A first,middle, last one and a transition one'''
class WordHMM:
    def __init__(self,word, data, n_states = 3, n_mfccs = 13):
        
        self.word = word
        self.data = data
        self.n_states = n_states
        self.n_mfccs = n_mfccs
        

        #Transition Probabilities
        self.startprob = np.zeros((n_states + 1, 1)) #Existe mais um estado inicial que e o de fim
        self.transmat = np.zeros((n_states + 1, n_states + 1))
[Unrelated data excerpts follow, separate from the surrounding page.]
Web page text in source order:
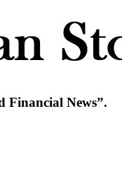
Financial News”.
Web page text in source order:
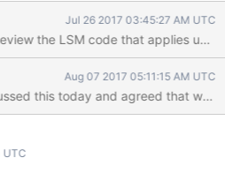
snapshot ID, so we can
Jul 26 2017 03:45:27 AM UTC
Aug 07 2017 05:11:15 AM UTC
UTC
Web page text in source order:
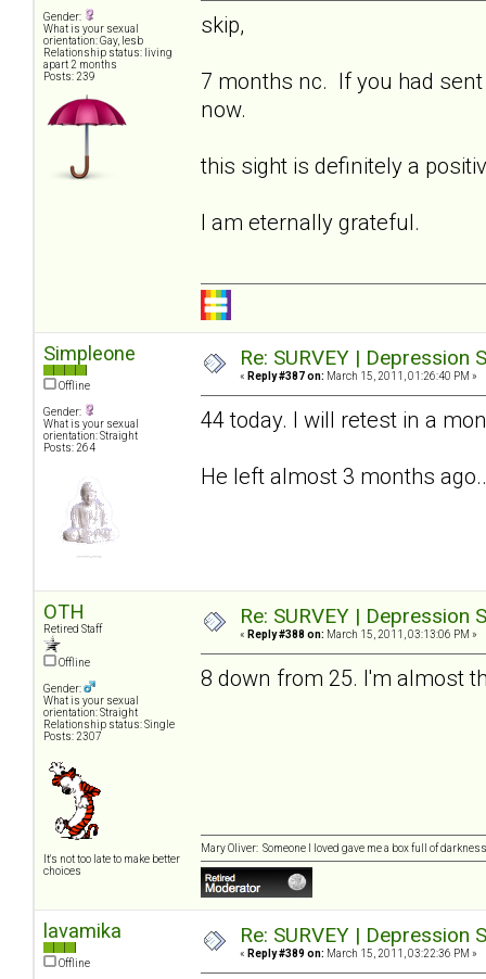
Gender:
What is your sexual
orientation: Gay, lesb
Relationship status: living
apart 2 months
Posts: 239
skip,
7 months nc. If you had
now.
this sight is definitely a
I am eternally grateful.
Simpleone
Offline
Gender:
What is your sexual
orientation: Straight
Posts: 264
Re: SURVEY |
« Reply #387 on: March 15, 2011, 01:26:40 PM »
44 today. I will retest in a
He left almost 3 months
OTH
Retired Staff
Offline
Gender:
What is your sexual
orientation: Straight
Relationship status: Single
Posts: 2307
It's not too late to make better
choices
Re: SURVEY |
« Reply #388 on: March 15, 2011, 03:13:06 PM »
8 down from 25. I'm almost
Mary Oliver: Someone I loved gave me a box full of
lavamika
Offline
Re: SURVEY |
« Reply #389 on: March 15, 2011, 03:22:36 PM »
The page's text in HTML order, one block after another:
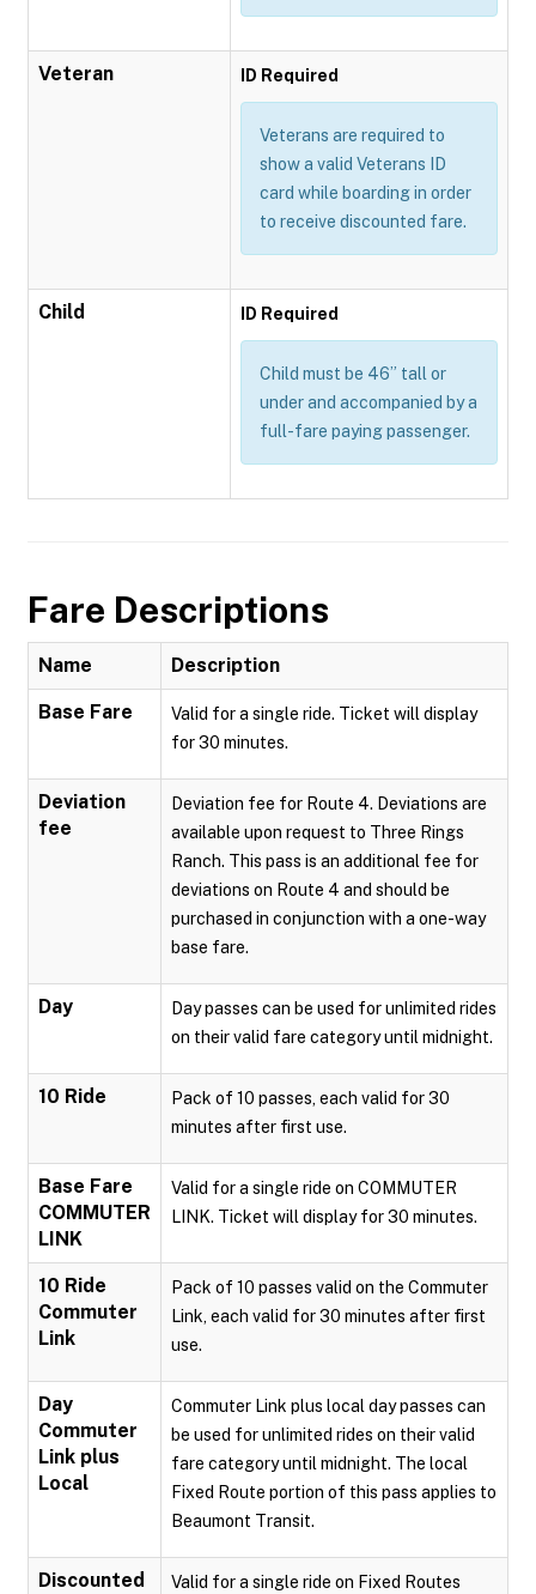
Veteran ID Required
Veterans are required to
show a valid Veterans ID
card while boarding in order
to receive discounted fare.
Child ID Required
Child must be 46” tall or
under and accompanied by a
full-fare paying passenger.
Fare Descriptions
Name Description
Base Fare
Valid for a single ride. Ticket will display
for 30 minutes.
Deviation
fee
Deviation fee for Route 4. Deviations are
available upon request to Three Rings
Ranch. This pass is an additional fee for
deviations on Route 4 and should be
purchased in conjunction with a one-way
base fare.
Day
Day passes can be used for unlimited rides
on their valid fare category until midnight.
10 Ride
Pack of 10 passes, each valid for 30
minutes after first use.
Base Fare
COMMUTER
LINK
Valid for a single ride on COMMUTER
LINK. Ticket will display for 30 minutes.
10 Ride
Commuter
Link
Pack of 10 passes valid on the Commuter
Link, each valid for 30 minutes after first
use.
Day
Commuter
Link plus
Local
Commuter Link plus local day passes can
be used for unlimited rides on their valid
fare category until midnight. The local
Fixed Route portion of this pass applies to
Beaumont Transit.
Discounted
Valid for a single ride on Fixed Routes

        #Emission probabilities - There are 13 emissions  for each state.
        self.means = np.zeros((n_states, n_mfccs))  #Esta bem. A media  do estado extra nao conta
        self.covars=  np.zeros((n_states, n_mfccs)) #Esta bem a media do estado extra nao conta
        self.init_emissions()
        self.init_transitions()
        
    def get_word(self):
        return self.word
    
    def get_transmat(self):
        return self.transmat
    
    def get_emission_means(self):
        return self.means
    
    def get_emission_covars(self):
        return self.emission
    
        
    '''
        This function needs:
        -A matrix with the likelihood of a given frame per second.
        -An array with the initial probabilities.
        -A transition matrix.

    '''
    def forward_algorithm(self,loglh_senone,log_startprob,log_transmat):
        
        alpha = np.zeros(loglh_senone.shape)
        
        #forward initialization
        alpha[0]= log_startprob.T + loglh_senone[0]
        
        for n in range(1,len(alpha)):
            for i in range(alpha.shape[1]):
                alpha[n,i] = logsumexp(alpha[n -1] + log_transmat[:,i]) + loglh_senone[n,i]
                
        return alpha, logsumexp(alpha[len(alpha) -1])
        
        
        
        
        
        
        
        
    '''
    Initializes transition matrix (n_states+1Xn_states+1) with uniform distribution and...
    Initializes start probabilities
    '''
    def init_transitions(self):
        self.startprob[0] = 1
    
        for l in range(0,len(self.transmat) - 1):
            self.transmat[l][l] = 0.5
            self.transmat[l][l+1] = 0.5   
                        

        #Iterativo6
        for x in range(0,45):
            #inicializa matriz de transicao
            new_trans = np.zeros((self.n_states + 1, self.n_states + 1))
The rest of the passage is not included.